SADECE ONLARA İŞ VAR

"Ülkeyi yönetenler 20 yıldır yalan söylüyor" diye çıkışan Yasemin ise şunları söylüyor: "Sadece kendi çevrelerine iş buluyorlar. Benim kızım üniversite mezunu ama iş bulamıyor. Çünkü yandaş değiliz. Biz vatandaşlar korktuğumuz için ülke bu halde. Gençler de sindi, yetişkinler de. 2023 diyorlar ya hodri meydan, şimdi seçim yapalım. İşsizler oy vermeyecek, EYT’liler oy vermeyecek, üniversite öğrencileri oy vermeyecek. Hepimizi içeriye tıkabilecekleri bir hapishane yapmaları mümkün değil, geldikleri gibi gidecekler. Geçinemiyor insanlar, emekli maaşının 2 bin liranın altında olduğu bir ülkedeyiz. Başka ülkenin emeklisi dünya turu yapıyor, bizim emeklimiz makarna alınca şükürler olsun diyor. Üniversite öğrencileri uzaktan eğitimi istiyor ki gündüzleri çalışabilsin. Dünyanın sayılı üniversitelerinden Boğaziçi’yi, ODTÜ’yü terörist ilan ediyorlar. Biz terörist miyiz, bir partiye oy vermeyince terörist mi oluyorsunuz?"

2.5 aydır işsiz olan AKP seçmeni Yusuf Karatoprak ise ülkede her şeyin güllük gülistanlık olduğunu ifade ediyor. Karatoprak, "Bir grup memleketi kötülemek için elinden geleni yapıyor, Allah’a şükür hayatımızdan gayet memnunuz, hiçbir sıkıntı yok, her şey normal. Zamlardan etkilendik, işsizliğin artması normal, dünyada var bu sorun sadece Türkiye’de olan bir şey değil. Bizim muhalefetimiz birlik olmuş Türkiye’yi karalıyor. Yabancı sermaye gelip yatırım yapmıyor, istikrar sorunu var diyor. Aç yoktur, kendini aciz gösteren çoktur. Ben 2.5 aydır kimseye muhtaç olmadım, Allah’a şükür hesabımda param da var, hayatımı da güllük gülistanlık geçiriyorum. Allah devletimizden razı olsun" diyor.
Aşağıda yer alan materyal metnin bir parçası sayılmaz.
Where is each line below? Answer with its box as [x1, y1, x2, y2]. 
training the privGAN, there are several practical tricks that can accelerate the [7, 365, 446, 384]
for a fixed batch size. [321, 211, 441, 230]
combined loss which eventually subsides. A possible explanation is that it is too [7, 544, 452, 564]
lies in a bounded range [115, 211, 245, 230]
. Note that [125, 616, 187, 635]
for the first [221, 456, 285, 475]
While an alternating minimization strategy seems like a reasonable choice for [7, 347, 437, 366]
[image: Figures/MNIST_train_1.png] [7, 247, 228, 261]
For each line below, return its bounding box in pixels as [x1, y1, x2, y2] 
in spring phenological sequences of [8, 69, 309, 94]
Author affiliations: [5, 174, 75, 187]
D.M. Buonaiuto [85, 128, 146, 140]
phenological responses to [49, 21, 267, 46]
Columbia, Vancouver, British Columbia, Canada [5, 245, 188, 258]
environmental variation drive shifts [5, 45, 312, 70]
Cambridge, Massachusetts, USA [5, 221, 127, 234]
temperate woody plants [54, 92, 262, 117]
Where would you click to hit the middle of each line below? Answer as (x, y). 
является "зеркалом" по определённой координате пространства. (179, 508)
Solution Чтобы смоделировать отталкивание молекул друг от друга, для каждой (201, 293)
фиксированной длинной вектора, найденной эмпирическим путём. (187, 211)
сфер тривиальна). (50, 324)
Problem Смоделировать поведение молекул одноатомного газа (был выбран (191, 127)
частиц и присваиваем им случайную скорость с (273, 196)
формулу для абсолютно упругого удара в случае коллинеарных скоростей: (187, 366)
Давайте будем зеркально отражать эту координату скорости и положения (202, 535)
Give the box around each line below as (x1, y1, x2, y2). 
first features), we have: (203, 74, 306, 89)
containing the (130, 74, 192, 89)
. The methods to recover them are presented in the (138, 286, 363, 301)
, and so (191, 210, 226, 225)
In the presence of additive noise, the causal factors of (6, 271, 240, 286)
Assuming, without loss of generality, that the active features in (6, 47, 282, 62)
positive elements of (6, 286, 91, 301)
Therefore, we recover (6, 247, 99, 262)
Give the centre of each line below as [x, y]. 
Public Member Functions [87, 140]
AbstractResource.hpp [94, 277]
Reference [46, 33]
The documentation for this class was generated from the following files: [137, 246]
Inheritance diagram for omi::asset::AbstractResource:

‘400 KİŞİ İŞSİZLİK MAAŞINI SORUYOR’

İstanbul’da bir sosyal güvenlik kurumundan bir santral çalışanı, "Günde sadece 300-400 kişi işsizlik parasını sormak için bizi arıyor. Oysa bu işin muhatabı İŞKUR ancak sayı o kadar fazla ki İŞKUR telefonlara bile bakmıyor. Vatandaşın hali berbat, işsizlik maaşıyla ekonomisini düzeltemese de günü kurtarmaya çalışıyor insanlar. Arayanları İŞKUR’a yönlendiriyorum. Sıkıntı çok büyük. İnsanlar İŞKUR’u aradıklarında ulaşabilmeli. Santralde görevliyim içim acıyor, 1 ay önce kalp krizi geçirdim. Doktora gittim stent taktı, çalışabilirsin dedi ama ben her telefona baktığımda 4 damarım birden tıkanıyor. Düşünsene cebinde beş kuruş para yok, çocuğun bir çikolata al dese alamayacaksın. Yaşayan biliyor. Ülkemizde istihdam yok, bir fabrika kurayım da insanlar çalışsın diyen yok. İşverenler yabancı işçileri çalıştırıyor, niye, sigorta primi yatırmak istemiyor, cumhuriyet kurulduğunda fabrikalar açılmış şimdi bırak fabrika açmayı devlet kurumlarını satacak hale gelmişiz" diyor.